For more than 100 years, O-I – one of the world’s largest glass container manufacturers – had called Toledo, Ohio, its home. And for nearly as long, Toledo’s tallest and most significant building, the 32-story One SeaGate tower, had served as O-I’s corporate headquarters – a symbol not only of the firm’s overwhelming presence in the city but of its longtime dominance of the glass manufacturing industry.
When O-I’s executive team decided in 2005 to not only leave Toledo but to build a new headquarters on its existing engineering and research campus in the nearby suburb of Perrysburg, they did so with great sensitivity and forethought. The new building would not only be integrated into and become part of a more strategic and accessible environment, according to Frank Butler, O-I’s Director of Global Real Estate, but it would serve a critical role in the company’s ongoing quest to change its corporate culture. more...
Brilliant and Reserved
O-I had just completed working with Kahn and The Lathrop Company on the successful design-build of its new glass container manufacturing plant in Windsor, Colorado, so it turned rather quickly to the same longtime partners as soon as this consequential project was gaining momentum. Lathrop Vice President Allen Pilz, PE, says he wanted to pair with Kahn again on this project not only because of their shared experience and history but also because of the quality of Kahn’s work, and its ethics.
“We’ve known the folks at Kahn for more than 25 years,” says Pilz, “and we have a great deal of respect for their professionalism. Both of us focus on finding the best solutions for our customers, not just delivering a project.”

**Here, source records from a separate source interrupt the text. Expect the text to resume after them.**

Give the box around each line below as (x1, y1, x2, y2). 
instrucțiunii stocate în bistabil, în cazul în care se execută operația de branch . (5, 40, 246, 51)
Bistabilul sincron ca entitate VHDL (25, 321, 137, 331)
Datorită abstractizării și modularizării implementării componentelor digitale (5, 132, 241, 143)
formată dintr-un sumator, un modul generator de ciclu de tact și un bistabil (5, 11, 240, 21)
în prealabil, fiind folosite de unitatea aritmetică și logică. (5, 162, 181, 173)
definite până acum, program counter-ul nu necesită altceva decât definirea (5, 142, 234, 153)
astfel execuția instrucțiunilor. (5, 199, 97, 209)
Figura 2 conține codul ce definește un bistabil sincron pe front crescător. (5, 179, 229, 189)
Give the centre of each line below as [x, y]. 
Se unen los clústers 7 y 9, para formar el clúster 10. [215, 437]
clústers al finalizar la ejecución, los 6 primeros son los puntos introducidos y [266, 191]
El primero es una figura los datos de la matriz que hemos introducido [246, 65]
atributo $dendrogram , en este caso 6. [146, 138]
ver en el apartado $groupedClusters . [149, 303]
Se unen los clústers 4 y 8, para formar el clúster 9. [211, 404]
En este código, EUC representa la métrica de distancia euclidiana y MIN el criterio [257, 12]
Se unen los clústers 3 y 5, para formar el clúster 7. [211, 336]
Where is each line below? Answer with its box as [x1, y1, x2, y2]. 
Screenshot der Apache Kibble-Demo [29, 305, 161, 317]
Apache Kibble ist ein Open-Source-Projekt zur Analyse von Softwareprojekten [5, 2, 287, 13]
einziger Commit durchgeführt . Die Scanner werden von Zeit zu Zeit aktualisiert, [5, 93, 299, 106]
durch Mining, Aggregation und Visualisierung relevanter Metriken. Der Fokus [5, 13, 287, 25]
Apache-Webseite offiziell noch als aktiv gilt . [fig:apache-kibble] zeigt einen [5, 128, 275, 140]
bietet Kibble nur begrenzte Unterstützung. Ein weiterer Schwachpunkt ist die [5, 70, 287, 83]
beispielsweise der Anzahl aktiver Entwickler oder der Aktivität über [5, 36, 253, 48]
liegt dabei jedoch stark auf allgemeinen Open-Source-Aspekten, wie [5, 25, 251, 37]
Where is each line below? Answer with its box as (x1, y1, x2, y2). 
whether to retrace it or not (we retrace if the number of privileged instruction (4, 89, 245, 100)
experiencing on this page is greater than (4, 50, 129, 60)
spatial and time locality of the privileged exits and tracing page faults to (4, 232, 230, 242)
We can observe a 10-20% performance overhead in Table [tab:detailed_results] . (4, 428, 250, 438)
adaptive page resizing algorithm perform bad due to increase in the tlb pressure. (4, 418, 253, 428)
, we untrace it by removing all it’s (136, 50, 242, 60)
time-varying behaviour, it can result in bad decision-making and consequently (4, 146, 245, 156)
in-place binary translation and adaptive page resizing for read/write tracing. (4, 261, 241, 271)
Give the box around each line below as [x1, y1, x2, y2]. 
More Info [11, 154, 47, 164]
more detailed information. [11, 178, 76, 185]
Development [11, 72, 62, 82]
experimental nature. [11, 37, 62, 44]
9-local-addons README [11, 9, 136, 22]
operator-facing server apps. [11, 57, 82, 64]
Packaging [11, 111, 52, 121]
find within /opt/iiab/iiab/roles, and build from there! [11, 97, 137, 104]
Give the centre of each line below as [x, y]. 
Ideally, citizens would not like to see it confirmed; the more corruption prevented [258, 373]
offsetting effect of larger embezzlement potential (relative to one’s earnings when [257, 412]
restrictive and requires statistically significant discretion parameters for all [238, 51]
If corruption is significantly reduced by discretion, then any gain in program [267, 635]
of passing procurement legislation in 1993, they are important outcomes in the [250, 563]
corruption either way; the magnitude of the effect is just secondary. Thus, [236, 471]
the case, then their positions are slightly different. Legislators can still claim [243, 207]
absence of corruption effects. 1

O-I’s Butler says the Kahn team impressed him immediately as being “sophisticated yet humble.” So when then O-I CEO Steve McCracken not long afterward issued the new headquarters’ three guiding design principles (“sleek, contemporary, and humble”), Butler says, “we knew we had a pretty good fit with Kahn.”
Modest and Respectful
Alan Cobb, FAIA, Kahn’s Senior Vice President and Director of Design, Architecture and Sustainability, and this project’s principal, says Kahn’s wealth of corporate headquarters experience – and its then recent success with Lear Corporation’s headquarters in Southfield, Michigan – helped secure the O-I headquarters work. The firm’s keen focus on culture change and sustainability issues was critical as well.
As the work progressed, Butler says he was most impressed with not only the talent but the attitude of the entire Kahn team.
“I was ready to settle for an architectural design that would have been a lot less sophisticated,” he says, citing time and cost constraints. “We rejected a lot of concepts,” but with each rejection, Kahn “bounced back. You knew the Kahn designers put their heart and soul into their first proposal, but they would always take negative feedback and turn it into a positive.”
Time was also a critical issue throughout.
“We were under a great deal of time pressure from the start, but no one group let the other groups down,” says Butler. “Everybody was performing at a very high level and just came together so well.”
“This was a very fast project,” Cobb concurs. “O-I wanted to be in the new building 14 months after we were hired, which required a constant dialogue. We literally lived with the client for many months to get the project completed. Cost was also a continuous challenge. O-I set a very aggressive $200 per square foot limit, all inclusive, which we met.”
“With any high end, architecturally sensitive facility, the challenges in balancing cost and design aesthetics are always difficult,” says Lathrop’s Pilz. “But in the end our challenges were handled professionally, and with respect for each other.”
Altered and Balanced
Butler says in the old building people worked in “silos, and there was hierarchy. The idea was to flatten everything out and make all levels of the company more accessible.” Now that they’ve been in the new headquarters building long enough to know, he says it’s working. “People are more approachable. We bump into each other more frequently, so we’re commingling more as a result of that proximity. And people are definitely happier.”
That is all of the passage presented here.